Records from a data source
----------

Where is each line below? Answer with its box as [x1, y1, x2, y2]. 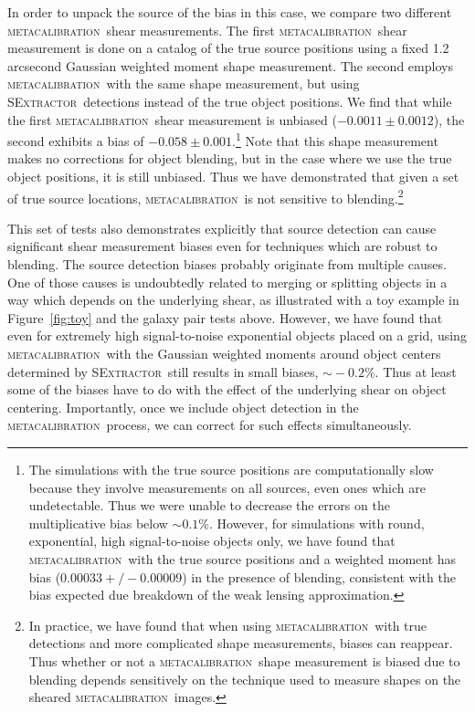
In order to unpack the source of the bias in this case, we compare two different [7, 3, 452, 21]
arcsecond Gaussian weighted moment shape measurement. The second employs [7, 56, 453, 75]
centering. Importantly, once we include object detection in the [7, 397, 359, 416]
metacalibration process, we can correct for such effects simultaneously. [7, 415, 412, 435]
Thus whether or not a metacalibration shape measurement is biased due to [28, 651, 460, 670]
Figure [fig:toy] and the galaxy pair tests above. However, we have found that [7, 308, 443, 327]
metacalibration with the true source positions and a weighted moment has [28, 549, 457, 568]
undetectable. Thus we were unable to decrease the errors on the [28, 496, 390, 515]

----------

- Your instructions: Of all the entries above, retype exactly the lines from the line with "centering. Importantly, once" to the line with "Thus whether or", both included, and no others.

- Reply to the task:
centering. Importantly, once we include object detection in the [7, 397, 359, 416]
metacalibration process, we can correct for such effects simultaneously. [7, 415, 412, 435]
Thus whether or not a metacalibration shape measurement is biased due to [28, 651, 460, 670]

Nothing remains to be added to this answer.